Quante puntate registravate al giorno?
Due, una al mattino e un’altra dopo pranzo. Duravano 15-20 minuti in più rispetto a quello che veniva trasmesso.
Frizzi, nonostante le sue condizioni precarie, rimase in video fino agli ultimi istanti.
Alcuni concorrenti notarono qualche affaticamento, ma per quel che mi riguarda non percepii la sua sofferenza. Arrivava sempre sorridente, spigliato. Chiacchierava con noi, ci salutava al termine delle puntate. Era tranquillissimo e gentile. Dopo la mia eliminazione venne a cercarmi e mi lasciò il suo indirizzo mail. Seppi della sua scomparsa a Madrid, ero in gita scolastica.
Quell’abbraccio tra voi due è diventato simbolico. Immagino che tu ne sia consapevole.
Se capita qualcosa di specifico che me lo fa ricordare, ci penso. So che ogni 26 marzo il mio profilo Instagram verrà invaso di segnalazioni. Mi va bene, ma non è il mio chiodo fisso. Preferisco celebrare quello che feci io. E’ ovvio che si ricordi la sua figura, la sua triste e prematura fine, ma mi sono ritrovato spesso a dover rispondere esclusivamente a domande su Frizzi; le signore mi fermavano per strada per parlare di lui. Farlo di continuo mi ha dato la sensazione di sfruttare un morto. E’ stato difficile gestire quella fase.
La tua giovane età probabilmente ha contribuito ad accentuare l’emozione degli spettatori. Con un campione 50enne non si sarebbero create le stesse dinamiche.
Può darsi.

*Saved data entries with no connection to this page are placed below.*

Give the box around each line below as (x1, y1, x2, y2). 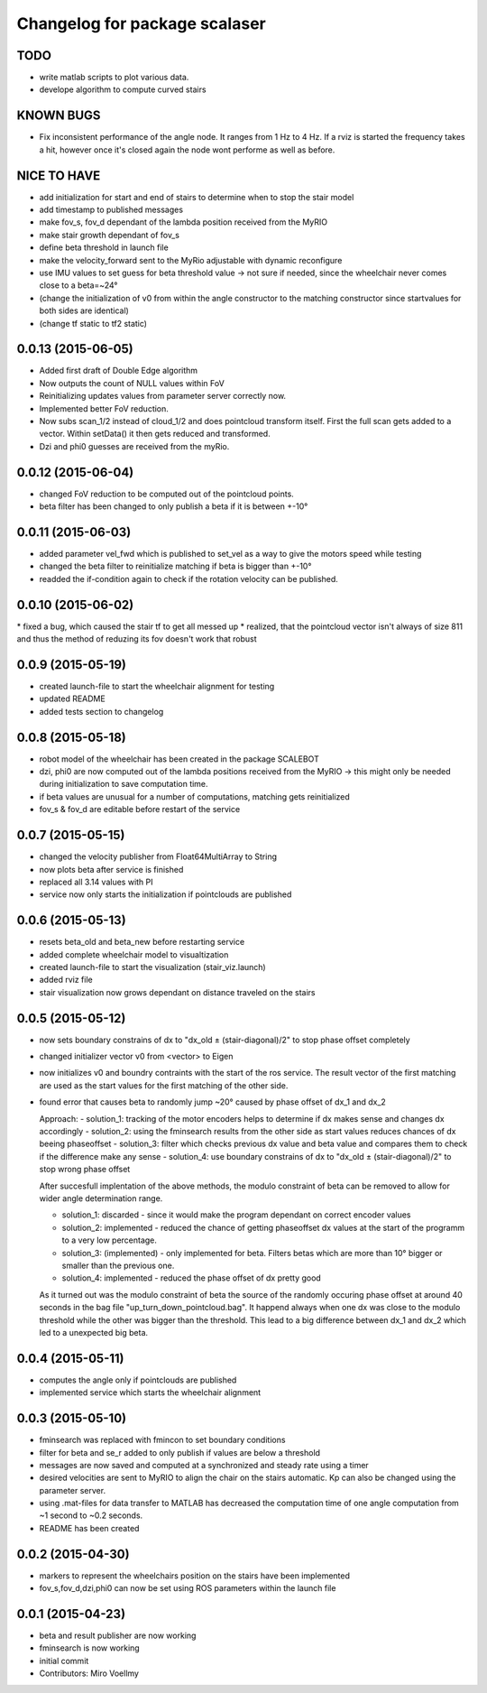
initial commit (39, 1655, 89, 1666)
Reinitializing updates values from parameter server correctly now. (39, 391, 287, 402)
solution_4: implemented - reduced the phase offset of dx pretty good (61, 1272, 322, 1283)
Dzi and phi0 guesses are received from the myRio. (39, 440, 230, 451)
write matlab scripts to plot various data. (39, 72, 189, 83)
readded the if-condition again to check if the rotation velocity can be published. (39, 573, 338, 584)
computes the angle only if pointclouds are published (39, 1374, 237, 1385)
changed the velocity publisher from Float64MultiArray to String (39, 851, 277, 862)

Non a caso per tutti ero il ‘ragazzino’, il ‘campioncino’. Puntavano molto su questi appellativi.
Sei rassegnato al fatto che sarai per sempre ‘techetechizzato’? Per il pubblico Andrea sarà in eterno “il 18enne de L’Eredità”.
Hai ragione, sono come il bambino della Kinder, un eterno Peter Pan. Adesso ho quasi 25 anni e già quando mi richiamarono per una puntata speciale nel 2020, durante il covid, qualcuno si sorprese.
In che senso?
Non ero più biondo, ma castano e con la barba. A causa delle restrizioni ci chiesero di truccarci e pettinarci a casa. Mi presentai al naturale e rimasero tutti sconvolti. Non l’avessi mai fatto. Mi chiedevano in continuazione se stessi bene. Loro mi avevano conosciuto bambino, il nuovo Andrea era quello. Però l’immagine che rimarrà a vita di me è quella del ragazzino appena maggiorenne.